[Opening Records supplied section]
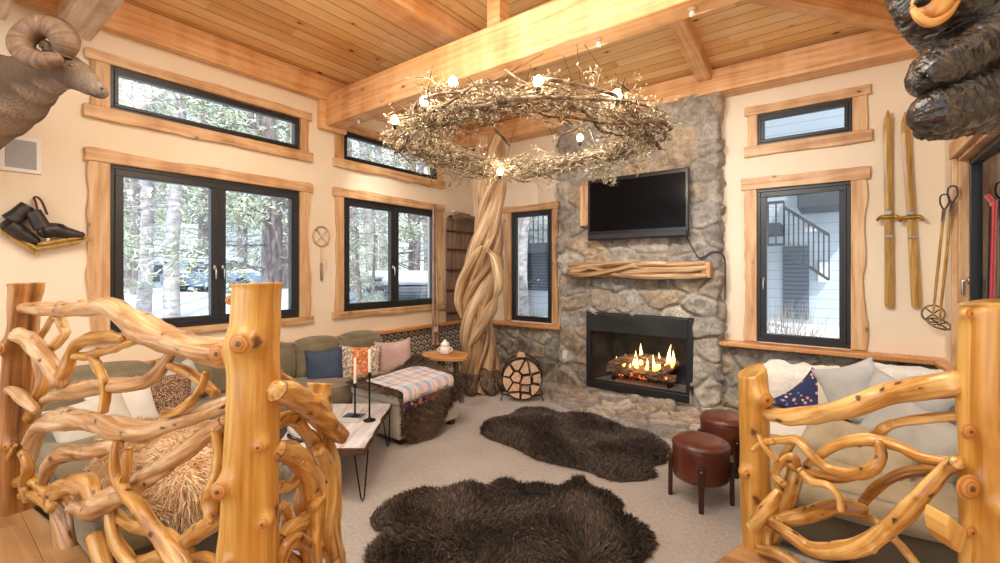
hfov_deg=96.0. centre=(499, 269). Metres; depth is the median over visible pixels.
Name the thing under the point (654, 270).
mantel shelf
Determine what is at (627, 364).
log
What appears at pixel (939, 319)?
basket
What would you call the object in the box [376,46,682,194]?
chandelier
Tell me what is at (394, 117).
bulb
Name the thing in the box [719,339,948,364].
trim
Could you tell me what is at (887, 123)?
ski
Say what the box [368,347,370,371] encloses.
taper
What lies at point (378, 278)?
parked car
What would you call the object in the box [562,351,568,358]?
wall outlet
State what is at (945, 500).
seat cushion
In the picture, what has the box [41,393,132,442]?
throw pillow
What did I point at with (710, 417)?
cushion
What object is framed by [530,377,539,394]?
log
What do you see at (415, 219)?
pine tree
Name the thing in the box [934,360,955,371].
trim
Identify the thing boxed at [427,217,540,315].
tree
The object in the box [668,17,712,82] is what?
ceiling beam
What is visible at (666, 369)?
log
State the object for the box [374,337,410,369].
throw pillow
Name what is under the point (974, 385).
log railing
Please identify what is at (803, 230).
neighbor house
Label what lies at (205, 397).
seat cushion
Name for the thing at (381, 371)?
seat cushion
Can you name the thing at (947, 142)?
wall
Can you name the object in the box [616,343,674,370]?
fire
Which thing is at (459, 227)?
toboggan
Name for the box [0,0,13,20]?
ceiling beam
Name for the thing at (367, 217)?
tree
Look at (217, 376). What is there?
cushion
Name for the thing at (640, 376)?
embers
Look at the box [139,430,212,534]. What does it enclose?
pillow
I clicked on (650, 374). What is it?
log
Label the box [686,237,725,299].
cable
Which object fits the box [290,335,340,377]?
cushion
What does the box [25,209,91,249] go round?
skate
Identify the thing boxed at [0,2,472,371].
wall
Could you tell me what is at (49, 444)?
seat cushion
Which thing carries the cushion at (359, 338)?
on the sectional sofa at (292, 355)
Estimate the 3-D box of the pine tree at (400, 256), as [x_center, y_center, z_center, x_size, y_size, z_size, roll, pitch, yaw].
[-6.142,-5.107,26.027,6.261,12.912,6.277,0,0,42]
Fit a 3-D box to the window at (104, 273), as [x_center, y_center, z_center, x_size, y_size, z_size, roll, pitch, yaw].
[-2.861,-0.200,4.539,0.162,1.650,2.046,0,0,37]
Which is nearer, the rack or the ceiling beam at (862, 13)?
the ceiling beam at (862, 13)
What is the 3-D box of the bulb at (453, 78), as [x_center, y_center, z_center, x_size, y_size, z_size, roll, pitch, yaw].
[-0.267,-1.055,2.570,0.058,0.098,0.057,0,0,37]
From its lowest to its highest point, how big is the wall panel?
0.705 m
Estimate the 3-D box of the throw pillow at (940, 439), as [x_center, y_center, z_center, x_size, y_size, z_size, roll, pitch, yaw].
[2.524,1.046,2.752,0.295,0.609,0.701,0,0,-17]
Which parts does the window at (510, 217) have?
casing, casing, frame, sash, casing
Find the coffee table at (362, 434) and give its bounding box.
[281,403,391,501]
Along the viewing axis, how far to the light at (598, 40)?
3.39 m
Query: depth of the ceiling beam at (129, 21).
4.40 m
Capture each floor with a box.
[0,508,805,562]
[215,370,848,562]
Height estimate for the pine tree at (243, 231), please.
12.628 m
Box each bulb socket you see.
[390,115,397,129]
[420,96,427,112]
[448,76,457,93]
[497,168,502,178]
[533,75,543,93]
[577,134,582,145]
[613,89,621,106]
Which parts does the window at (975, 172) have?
casing, handle, casing, sash, pane
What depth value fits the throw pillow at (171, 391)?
3.73 m
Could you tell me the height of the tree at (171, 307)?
11.762 m
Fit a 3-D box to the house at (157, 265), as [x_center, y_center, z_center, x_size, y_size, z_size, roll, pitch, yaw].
[-15.771,-0.546,25.911,8.600,3.700,4.800,0,0,-17]
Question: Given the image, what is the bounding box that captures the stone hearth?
[548,384,738,439]
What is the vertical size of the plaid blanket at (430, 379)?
0.214 m
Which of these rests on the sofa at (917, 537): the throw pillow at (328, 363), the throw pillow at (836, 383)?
the throw pillow at (836, 383)
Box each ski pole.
[920,194,949,322]
[926,185,958,330]
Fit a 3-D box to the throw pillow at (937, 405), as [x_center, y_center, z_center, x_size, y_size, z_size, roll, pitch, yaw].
[2.791,0.973,3.126,0.280,0.499,0.573,0,0,-25]
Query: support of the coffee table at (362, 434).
on the floor at (459, 452)
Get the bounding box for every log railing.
[0,282,282,562]
[266,370,349,562]
[738,298,999,562]
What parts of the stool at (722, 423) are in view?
leg
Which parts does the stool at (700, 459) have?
leg, leg, leg
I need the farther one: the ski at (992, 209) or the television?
the television
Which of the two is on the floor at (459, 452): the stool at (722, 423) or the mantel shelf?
the stool at (722, 423)
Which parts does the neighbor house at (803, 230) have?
balcony rail, balcony rail, louvered door, stair rail
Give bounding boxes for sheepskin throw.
[344,352,464,444]
[763,359,839,402]
[873,362,945,379]
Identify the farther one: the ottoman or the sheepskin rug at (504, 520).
the ottoman
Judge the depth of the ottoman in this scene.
4.32 m
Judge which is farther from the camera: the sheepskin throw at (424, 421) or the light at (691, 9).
the sheepskin throw at (424, 421)
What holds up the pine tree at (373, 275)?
on the ground
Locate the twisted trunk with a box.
[454,133,507,396]
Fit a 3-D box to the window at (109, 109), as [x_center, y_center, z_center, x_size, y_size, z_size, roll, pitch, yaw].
[-2.867,-1.560,4.545,0.146,0.585,2.024,0,0,37]
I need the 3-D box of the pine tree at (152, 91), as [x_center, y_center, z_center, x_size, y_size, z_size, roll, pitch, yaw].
[-18.685,-4.548,24.006,5.779,11.919,5.794,0,0,34]
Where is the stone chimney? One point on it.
(701, 118)
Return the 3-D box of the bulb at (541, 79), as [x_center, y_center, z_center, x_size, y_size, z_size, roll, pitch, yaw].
[0.208,-1.000,2.430,0.058,0.098,0.056,0,0,37]
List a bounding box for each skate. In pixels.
[0,202,40,255]
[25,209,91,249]
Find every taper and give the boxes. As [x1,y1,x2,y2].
[353,357,356,382]
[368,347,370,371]
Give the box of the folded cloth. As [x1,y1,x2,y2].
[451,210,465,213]
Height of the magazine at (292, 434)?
0.118 m
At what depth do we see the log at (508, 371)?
5.61 m
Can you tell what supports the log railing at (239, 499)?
on the floor at (459, 452)
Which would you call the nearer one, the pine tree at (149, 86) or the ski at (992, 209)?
the ski at (992, 209)
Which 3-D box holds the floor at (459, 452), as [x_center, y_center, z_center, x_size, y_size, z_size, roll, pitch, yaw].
[-0.915,1.710,2.289,6.180,0.120,9.550,0,0,37]
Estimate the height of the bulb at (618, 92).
0.098 m
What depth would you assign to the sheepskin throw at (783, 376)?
3.88 m
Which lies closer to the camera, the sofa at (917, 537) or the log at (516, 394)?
the sofa at (917, 537)
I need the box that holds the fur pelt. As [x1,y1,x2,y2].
[82,415,214,522]
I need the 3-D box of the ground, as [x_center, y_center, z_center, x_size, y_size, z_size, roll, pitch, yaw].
[-6.640,1.339,16.924,61.000,1.322,71.000,0,0,37]
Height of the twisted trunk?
3.585 m
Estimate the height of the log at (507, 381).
0.177 m
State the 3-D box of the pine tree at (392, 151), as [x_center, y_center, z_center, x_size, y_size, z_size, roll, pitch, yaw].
[-3.554,-5.437,22.870,5.731,13.776,6.121,0,0,2]
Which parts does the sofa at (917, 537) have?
frame
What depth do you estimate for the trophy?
2.63 m
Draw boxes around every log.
[503,374,512,390]
[504,360,512,376]
[508,382,519,391]
[509,390,519,397]
[511,356,523,369]
[511,368,521,382]
[516,347,525,357]
[520,356,528,373]
[521,369,530,383]
[521,384,528,391]
[521,387,530,398]
[528,356,538,373]
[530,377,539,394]
[532,369,540,383]
[606,364,677,382]
[608,353,634,367]
[619,362,663,369]
[632,354,660,361]
[643,357,675,364]
[656,360,680,377]
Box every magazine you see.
[287,422,315,442]
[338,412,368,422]
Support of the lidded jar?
on the side table at (455, 357)
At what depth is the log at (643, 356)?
5.87 m
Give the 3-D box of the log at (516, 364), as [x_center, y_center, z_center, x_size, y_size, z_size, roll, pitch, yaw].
[0.228,1.192,5.813,0.170,0.137,0.362,0,0,3]
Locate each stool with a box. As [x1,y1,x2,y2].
[667,431,735,514]
[698,409,739,478]
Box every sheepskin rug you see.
[361,472,660,562]
[479,405,671,483]
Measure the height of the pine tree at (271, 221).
12.912 m
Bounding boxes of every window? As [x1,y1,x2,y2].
[82,46,312,162]
[83,147,313,342]
[332,125,444,188]
[332,187,445,318]
[502,201,559,323]
[741,166,870,350]
[744,84,872,157]
[949,130,999,363]
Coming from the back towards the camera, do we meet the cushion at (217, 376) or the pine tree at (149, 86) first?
the pine tree at (149, 86)
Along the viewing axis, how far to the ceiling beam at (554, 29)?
3.76 m
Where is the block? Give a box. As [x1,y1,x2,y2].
[580,185,587,226]
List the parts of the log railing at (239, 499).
post, rail, rail, post
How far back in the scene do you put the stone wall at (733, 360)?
5.05 m
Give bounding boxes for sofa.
[35,330,391,562]
[770,403,957,562]
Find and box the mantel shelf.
[567,261,713,279]
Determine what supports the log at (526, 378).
on the log at (524, 387)
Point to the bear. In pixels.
(954, 81)
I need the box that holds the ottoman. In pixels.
[351,386,457,444]
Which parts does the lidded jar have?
lid
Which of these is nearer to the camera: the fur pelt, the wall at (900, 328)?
the fur pelt
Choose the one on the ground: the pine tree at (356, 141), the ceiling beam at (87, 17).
the pine tree at (356, 141)
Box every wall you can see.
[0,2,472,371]
[473,58,944,357]
[493,324,560,382]
[720,346,937,410]
[945,140,973,366]
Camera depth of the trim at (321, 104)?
5.38 m
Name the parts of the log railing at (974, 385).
post, rail, post
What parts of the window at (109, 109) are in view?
casing, casing, casing, frame, sash, casing
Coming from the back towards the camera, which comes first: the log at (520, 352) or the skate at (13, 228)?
the log at (520, 352)
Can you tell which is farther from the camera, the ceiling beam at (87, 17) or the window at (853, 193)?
the window at (853, 193)
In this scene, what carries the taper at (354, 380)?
in the candle holder at (354, 415)
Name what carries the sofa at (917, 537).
on the floor at (459, 452)
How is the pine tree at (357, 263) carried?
on the ground
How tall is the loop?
0.188 m
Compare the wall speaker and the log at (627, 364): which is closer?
the wall speaker
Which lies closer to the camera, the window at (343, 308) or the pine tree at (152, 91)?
the window at (343, 308)
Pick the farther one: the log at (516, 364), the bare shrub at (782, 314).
the bare shrub at (782, 314)
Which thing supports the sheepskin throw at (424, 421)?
on the ottoman
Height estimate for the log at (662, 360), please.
0.132 m
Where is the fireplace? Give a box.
[586,311,693,403]
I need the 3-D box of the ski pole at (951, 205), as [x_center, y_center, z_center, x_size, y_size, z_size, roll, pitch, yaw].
[3.774,-0.090,3.849,0.172,1.215,0.296,0,0,37]
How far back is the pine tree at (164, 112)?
28.73 m
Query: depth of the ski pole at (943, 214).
4.08 m
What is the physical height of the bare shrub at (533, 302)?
0.932 m
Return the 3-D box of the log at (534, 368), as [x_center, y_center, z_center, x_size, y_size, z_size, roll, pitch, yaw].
[0.435,1.222,5.811,0.134,0.157,0.346,0,0,3]
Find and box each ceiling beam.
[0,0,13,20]
[14,0,473,150]
[58,0,123,40]
[326,0,741,128]
[354,0,475,46]
[464,29,919,149]
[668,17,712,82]
[742,0,900,33]
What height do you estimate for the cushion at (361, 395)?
0.136 m
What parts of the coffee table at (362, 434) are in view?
hairpin leg, hairpin leg
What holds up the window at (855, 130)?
in the wall at (900, 328)
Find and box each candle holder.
[349,383,359,417]
[363,372,375,422]
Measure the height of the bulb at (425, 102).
0.098 m
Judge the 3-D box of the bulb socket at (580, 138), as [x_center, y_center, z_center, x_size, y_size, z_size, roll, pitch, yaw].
[0.697,-1.133,3.920,0.058,0.098,0.056,0,0,37]
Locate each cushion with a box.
[35,416,159,472]
[40,360,153,415]
[49,459,285,557]
[153,356,225,397]
[192,392,288,420]
[280,342,295,377]
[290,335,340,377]
[294,377,353,403]
[338,330,381,346]
[345,370,391,379]
[351,386,399,406]
[672,431,730,453]
[700,409,738,426]
[770,434,957,543]
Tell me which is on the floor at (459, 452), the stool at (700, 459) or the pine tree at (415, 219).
the stool at (700, 459)
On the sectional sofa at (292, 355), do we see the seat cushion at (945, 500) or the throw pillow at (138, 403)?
the throw pillow at (138, 403)
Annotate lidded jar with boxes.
[437,340,452,354]
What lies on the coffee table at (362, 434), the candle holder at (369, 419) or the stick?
the candle holder at (369, 419)
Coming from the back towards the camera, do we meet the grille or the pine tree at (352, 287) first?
the pine tree at (352, 287)
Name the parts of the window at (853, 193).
casing, handle, sash, frame, casing, casing
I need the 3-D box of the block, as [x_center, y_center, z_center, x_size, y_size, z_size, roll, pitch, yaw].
[1.172,-0.860,6.096,0.120,0.540,0.160,0,0,37]
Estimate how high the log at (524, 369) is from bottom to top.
0.166 m
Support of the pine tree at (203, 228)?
on the ground
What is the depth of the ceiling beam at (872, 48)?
4.84 m
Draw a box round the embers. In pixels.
[614,373,666,379]
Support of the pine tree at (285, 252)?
on the ground
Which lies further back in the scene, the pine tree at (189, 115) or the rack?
the pine tree at (189, 115)
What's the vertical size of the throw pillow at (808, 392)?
0.569 m
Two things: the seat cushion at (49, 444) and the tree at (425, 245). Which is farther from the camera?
the tree at (425, 245)
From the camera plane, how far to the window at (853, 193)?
4.73 m
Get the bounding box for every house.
[153,223,261,287]
[527,108,843,326]
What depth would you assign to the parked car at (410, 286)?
11.23 m
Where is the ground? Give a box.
[124,287,838,337]
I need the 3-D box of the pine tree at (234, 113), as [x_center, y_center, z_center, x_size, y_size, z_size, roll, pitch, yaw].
[-22.301,-7.349,38.188,8.691,17.878,8.669,0,0,29]
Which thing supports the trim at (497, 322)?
attached to the wall at (900, 328)
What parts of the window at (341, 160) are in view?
casing, casing, frame, sash, casing, casing
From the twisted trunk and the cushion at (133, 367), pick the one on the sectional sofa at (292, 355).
the cushion at (133, 367)
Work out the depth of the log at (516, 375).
5.61 m
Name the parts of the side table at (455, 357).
leg
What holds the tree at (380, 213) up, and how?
on the ground
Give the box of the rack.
[500,354,543,400]
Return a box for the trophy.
[0,15,109,149]
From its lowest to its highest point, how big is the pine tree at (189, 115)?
14.898 m
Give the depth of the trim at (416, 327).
6.44 m
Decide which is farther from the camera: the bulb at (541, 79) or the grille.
the grille
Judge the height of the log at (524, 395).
0.063 m
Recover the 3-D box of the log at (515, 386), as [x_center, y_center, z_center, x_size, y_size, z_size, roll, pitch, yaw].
[0.187,1.468,5.810,0.149,0.112,0.372,0,0,3]
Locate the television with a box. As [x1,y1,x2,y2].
[588,167,689,240]
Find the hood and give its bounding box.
[589,313,687,338]
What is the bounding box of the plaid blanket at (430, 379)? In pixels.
[367,366,453,411]
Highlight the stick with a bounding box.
[432,204,438,345]
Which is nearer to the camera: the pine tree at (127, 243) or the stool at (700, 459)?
the stool at (700, 459)
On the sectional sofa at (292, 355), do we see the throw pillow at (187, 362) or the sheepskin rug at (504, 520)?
the throw pillow at (187, 362)
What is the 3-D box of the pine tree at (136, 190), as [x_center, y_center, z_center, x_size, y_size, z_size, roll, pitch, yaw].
[-12.947,-3.402,15.881,4.081,9.184,3.821,0,0,32]
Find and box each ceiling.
[124,0,885,129]
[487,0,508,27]
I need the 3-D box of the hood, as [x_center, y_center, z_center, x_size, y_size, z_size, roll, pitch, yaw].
[1.734,0.698,5.714,1.268,0.235,0.102,0,0,37]
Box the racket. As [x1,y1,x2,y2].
[313,225,329,280]
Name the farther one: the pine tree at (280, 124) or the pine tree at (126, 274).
the pine tree at (280, 124)
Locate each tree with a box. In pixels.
[119,77,195,288]
[119,78,198,294]
[119,79,423,300]
[119,80,253,317]
[119,82,248,313]
[124,213,150,306]
[126,86,198,242]
[130,86,194,223]
[130,99,261,290]
[146,88,214,223]
[160,106,287,268]
[168,99,254,224]
[172,102,260,225]
[202,121,289,288]
[220,113,259,223]
[254,115,285,222]
[284,141,426,291]
[347,138,421,291]
[347,143,426,270]
[348,139,427,277]
[350,228,387,302]
[352,141,404,270]
[352,141,426,266]
[352,222,387,301]
[372,151,423,262]
[377,151,427,270]
[411,216,546,282]
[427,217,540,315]
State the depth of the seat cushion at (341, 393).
4.62 m
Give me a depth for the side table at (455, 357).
5.58 m
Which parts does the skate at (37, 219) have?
blade
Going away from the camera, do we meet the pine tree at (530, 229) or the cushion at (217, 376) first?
the cushion at (217, 376)
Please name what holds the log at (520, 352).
on the rack
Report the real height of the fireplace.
1.015 m
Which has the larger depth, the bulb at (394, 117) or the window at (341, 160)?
the window at (341, 160)
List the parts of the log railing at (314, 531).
post
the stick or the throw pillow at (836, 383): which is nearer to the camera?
the throw pillow at (836, 383)
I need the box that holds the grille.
[5,139,36,169]
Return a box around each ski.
[876,110,901,306]
[898,112,924,306]
[984,194,996,298]
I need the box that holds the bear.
[884,0,999,140]
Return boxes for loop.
[33,196,47,214]
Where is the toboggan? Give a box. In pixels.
[446,213,474,321]
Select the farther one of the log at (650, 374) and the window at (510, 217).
the window at (510, 217)
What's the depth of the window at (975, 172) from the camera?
3.63 m
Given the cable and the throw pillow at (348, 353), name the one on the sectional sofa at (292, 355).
the throw pillow at (348, 353)
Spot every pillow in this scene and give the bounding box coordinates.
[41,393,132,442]
[84,387,158,419]
[129,374,191,412]
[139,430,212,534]
[165,359,204,393]
[304,347,342,378]
[339,344,380,377]
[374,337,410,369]
[770,421,806,435]
[773,367,827,407]
[801,420,886,450]
[810,357,874,401]
[826,432,919,481]
[848,367,954,423]
[859,402,956,483]
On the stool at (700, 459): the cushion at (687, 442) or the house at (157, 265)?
the cushion at (687, 442)
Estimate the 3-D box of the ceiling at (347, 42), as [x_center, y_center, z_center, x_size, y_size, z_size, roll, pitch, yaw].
[-0.749,-2.531,2.509,7.280,0.702,10.100,0,0,37]
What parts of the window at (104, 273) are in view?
casing, sash, casing, casing, handle, handle, sash, casing
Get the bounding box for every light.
[595,38,601,46]
[687,6,695,16]
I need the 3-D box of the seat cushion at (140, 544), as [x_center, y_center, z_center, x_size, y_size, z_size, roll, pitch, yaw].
[-2.042,1.285,2.763,1.142,0.223,0.943,0,0,37]
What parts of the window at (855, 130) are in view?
casing, frame, sash, casing, casing, casing
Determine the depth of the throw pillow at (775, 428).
3.22 m
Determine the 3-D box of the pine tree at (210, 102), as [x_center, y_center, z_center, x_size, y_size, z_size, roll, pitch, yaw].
[-16.545,-5.104,27.128,6.277,12.912,6.261,0,0,11]
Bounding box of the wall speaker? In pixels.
[0,136,41,174]
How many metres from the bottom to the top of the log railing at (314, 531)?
1.212 m
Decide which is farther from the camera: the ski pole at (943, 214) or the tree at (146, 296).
the tree at (146, 296)
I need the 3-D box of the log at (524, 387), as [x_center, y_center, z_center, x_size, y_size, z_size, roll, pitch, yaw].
[0.325,1.491,5.822,0.106,0.090,0.335,0,0,3]
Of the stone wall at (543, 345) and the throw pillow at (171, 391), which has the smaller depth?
the throw pillow at (171, 391)
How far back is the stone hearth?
5.20 m
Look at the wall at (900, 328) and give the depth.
4.51 m
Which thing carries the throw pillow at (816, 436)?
on the sofa at (917, 537)
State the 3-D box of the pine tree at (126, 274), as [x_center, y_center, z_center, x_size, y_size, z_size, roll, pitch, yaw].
[-17.656,-5.519,20.852,5.731,13.776,6.121,0,0,-7]
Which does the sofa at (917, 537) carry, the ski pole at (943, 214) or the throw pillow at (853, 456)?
the throw pillow at (853, 456)
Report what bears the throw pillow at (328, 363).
on the sectional sofa at (292, 355)
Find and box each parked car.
[160,257,260,291]
[350,270,427,301]
[354,275,427,302]
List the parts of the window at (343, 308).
casing, sash, casing, casing, frame, sash, casing
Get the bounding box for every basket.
[920,304,945,322]
[926,317,950,330]
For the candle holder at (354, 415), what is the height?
0.289 m
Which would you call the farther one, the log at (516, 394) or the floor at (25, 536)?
the log at (516, 394)
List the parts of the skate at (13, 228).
blade
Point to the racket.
(327, 230)
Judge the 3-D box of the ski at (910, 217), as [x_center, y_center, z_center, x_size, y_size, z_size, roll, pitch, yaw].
[3.915,-0.576,4.285,0.191,1.861,0.082,0,0,37]
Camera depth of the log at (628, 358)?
5.99 m
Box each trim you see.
[142,320,461,364]
[317,99,346,134]
[492,320,560,329]
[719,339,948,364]
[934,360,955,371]
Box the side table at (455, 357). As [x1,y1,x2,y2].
[422,350,468,402]
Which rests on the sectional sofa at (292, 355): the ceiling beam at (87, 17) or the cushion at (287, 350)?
the cushion at (287, 350)
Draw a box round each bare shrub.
[530,302,547,316]
[767,300,832,336]
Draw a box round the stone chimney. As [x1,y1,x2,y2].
[554,92,727,408]
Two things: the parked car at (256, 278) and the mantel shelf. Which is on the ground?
the parked car at (256, 278)
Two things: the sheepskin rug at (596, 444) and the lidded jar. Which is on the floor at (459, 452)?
the sheepskin rug at (596, 444)
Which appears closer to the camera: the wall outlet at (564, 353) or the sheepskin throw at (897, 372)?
the sheepskin throw at (897, 372)
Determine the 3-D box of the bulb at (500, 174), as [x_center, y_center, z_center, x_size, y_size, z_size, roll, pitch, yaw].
[0.000,-0.870,4.070,0.058,0.098,0.056,0,0,37]
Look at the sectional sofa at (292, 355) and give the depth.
3.74 m
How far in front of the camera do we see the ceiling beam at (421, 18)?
4.35 m
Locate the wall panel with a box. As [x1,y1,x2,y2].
[380,323,461,368]

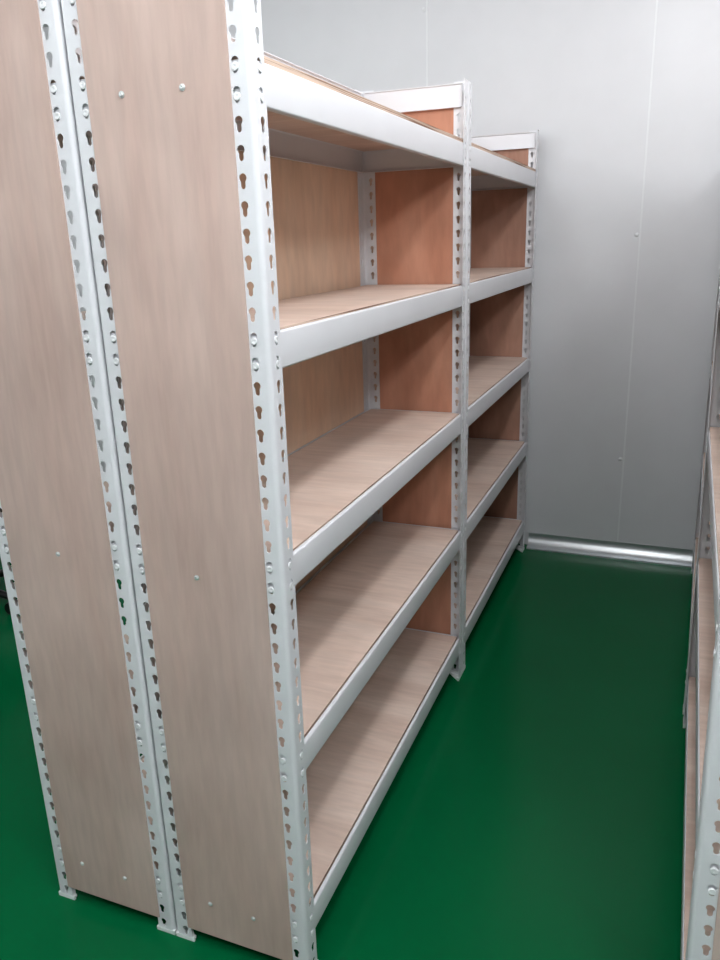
[Closing Records supplied section]
• _Work required_:
Within the data above, the span starting at the line containing "Name for the thing at (367, 217)?" and ending at the line containing "[613,89,621,106]" is to be retyped exactly, with no other lines.

• _Result_:
Name for the thing at (367, 217)?
tree
Look at (217, 376). What is there?
cushion
Name for the thing at (640, 376)?
embers
Look at the box [139,430,212,534]. What does it enclose?
pillow
I clicked on (650, 374). What is it?
log
Label the box [686,237,725,299].
cable
Which object fits the box [290,335,340,377]?
cushion
What does the box [25,209,91,249] go round?
skate
Identify the thing boxed at [0,2,472,371].
wall
Could you tell me what is at (49, 444)?
seat cushion
Which thing carries the cushion at (359, 338)?
on the sectional sofa at (292, 355)
Estimate the 3-D box of the pine tree at (400, 256), as [x_center, y_center, z_center, x_size, y_size, z_size, roll, pitch, yaw].
[-6.142,-5.107,26.027,6.261,12.912,6.277,0,0,42]
Fit a 3-D box to the window at (104, 273), as [x_center, y_center, z_center, x_size, y_size, z_size, roll, pitch, yaw].
[-2.861,-0.200,4.539,0.162,1.650,2.046,0,0,37]
Which is nearer, the rack or the ceiling beam at (862, 13)?
the ceiling beam at (862, 13)
What is the 3-D box of the bulb at (453, 78), as [x_center, y_center, z_center, x_size, y_size, z_size, roll, pitch, yaw].
[-0.267,-1.055,2.570,0.058,0.098,0.057,0,0,37]
From its lowest to its highest point, how big is the wall panel?
0.705 m
Estimate the 3-D box of the throw pillow at (940, 439), as [x_center, y_center, z_center, x_size, y_size, z_size, roll, pitch, yaw].
[2.524,1.046,2.752,0.295,0.609,0.701,0,0,-17]
Which parts does the window at (510, 217) have?
casing, casing, frame, sash, casing
Find the coffee table at (362, 434) and give its bounding box.
[281,403,391,501]
Along the viewing axis, how far to the light at (598, 40)?
3.39 m
Query: depth of the ceiling beam at (129, 21).
4.40 m
Capture each floor with a box.
[0,508,805,562]
[215,370,848,562]
Height estimate for the pine tree at (243, 231), please.
12.628 m
Box each bulb socket you see.
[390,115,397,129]
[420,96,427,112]
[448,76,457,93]
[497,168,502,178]
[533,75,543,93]
[577,134,582,145]
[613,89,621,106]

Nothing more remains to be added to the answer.